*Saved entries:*

========

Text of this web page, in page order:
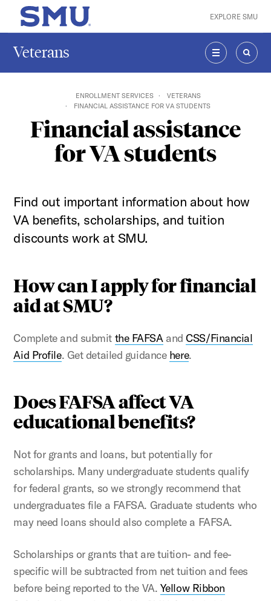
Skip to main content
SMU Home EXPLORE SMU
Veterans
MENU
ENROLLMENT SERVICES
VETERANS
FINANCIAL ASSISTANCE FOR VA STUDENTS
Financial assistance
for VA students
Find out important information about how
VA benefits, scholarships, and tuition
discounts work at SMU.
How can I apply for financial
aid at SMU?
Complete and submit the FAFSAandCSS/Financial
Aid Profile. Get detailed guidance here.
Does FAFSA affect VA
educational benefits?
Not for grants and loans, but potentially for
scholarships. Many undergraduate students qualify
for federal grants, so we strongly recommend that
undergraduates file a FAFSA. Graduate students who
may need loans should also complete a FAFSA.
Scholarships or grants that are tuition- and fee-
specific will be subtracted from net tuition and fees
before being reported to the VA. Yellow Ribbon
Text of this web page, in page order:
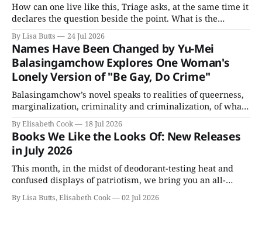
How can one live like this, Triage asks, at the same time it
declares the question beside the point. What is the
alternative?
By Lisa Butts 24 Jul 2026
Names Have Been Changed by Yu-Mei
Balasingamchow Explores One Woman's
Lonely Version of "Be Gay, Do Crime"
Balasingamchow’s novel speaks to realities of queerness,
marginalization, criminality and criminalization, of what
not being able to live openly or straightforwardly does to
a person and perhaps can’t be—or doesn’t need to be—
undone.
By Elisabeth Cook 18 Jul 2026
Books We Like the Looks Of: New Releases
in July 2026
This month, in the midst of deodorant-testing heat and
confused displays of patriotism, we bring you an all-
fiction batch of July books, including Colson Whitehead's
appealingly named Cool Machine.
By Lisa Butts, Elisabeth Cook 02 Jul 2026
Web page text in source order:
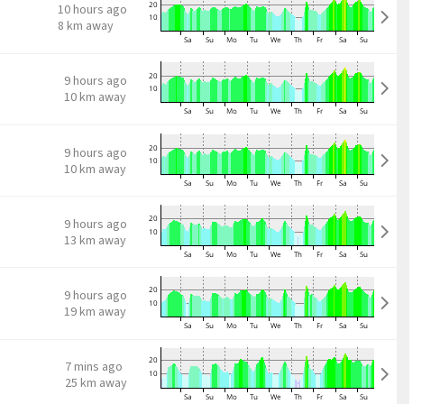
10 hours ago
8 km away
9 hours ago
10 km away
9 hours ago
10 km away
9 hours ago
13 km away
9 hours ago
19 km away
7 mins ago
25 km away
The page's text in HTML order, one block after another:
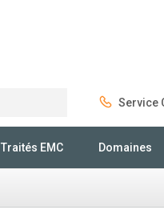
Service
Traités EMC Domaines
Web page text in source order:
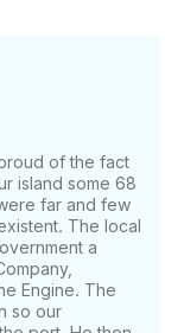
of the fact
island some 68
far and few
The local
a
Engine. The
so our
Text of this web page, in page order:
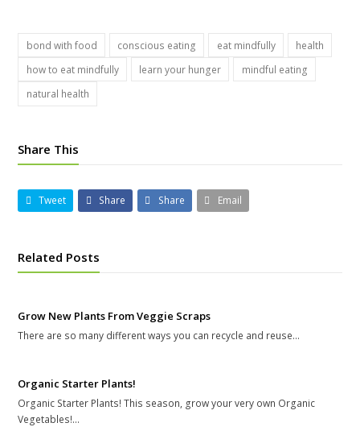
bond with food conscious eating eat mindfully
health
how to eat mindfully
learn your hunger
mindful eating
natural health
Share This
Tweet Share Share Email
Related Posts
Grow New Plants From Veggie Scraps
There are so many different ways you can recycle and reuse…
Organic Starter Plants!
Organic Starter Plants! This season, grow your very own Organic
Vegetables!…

========

Look through the entries above. Copy each line in which the string "that" occurs.

for federal grants, so we strongly recommend that
Scholarships or grants that are tuition- and fee-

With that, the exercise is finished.